= Beginning of Section =
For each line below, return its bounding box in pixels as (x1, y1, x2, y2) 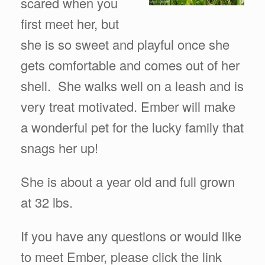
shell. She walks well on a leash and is (21, 76, 244, 95)
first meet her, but (21, 14, 119, 33)
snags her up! (21, 138, 98, 157)
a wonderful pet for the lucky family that (21, 117, 244, 136)
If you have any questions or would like (21, 226, 241, 245)
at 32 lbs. (21, 192, 73, 211)
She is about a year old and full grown (21, 172, 235, 190)
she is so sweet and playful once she (21, 34, 230, 53)
= End of Section =
**YOUR GOAL:** Print the records again exactly. Skip every picture.

**PROBLEM SOLUTION:**
For each line below, return its bounding box in pixels as (x1, y1, x2, y2) 
shell. She walks well on a leash and is (21, 76, 244, 95)
first meet her, but (21, 14, 119, 33)
snags her up! (21, 138, 98, 157)
a wonderful pet for the lucky family that (21, 117, 244, 136)
If you have any questions or would like (21, 226, 241, 245)
at 32 lbs. (21, 192, 73, 211)
She is about a year old and full grown (21, 172, 235, 190)
she is so sweet and playful once she (21, 34, 230, 53)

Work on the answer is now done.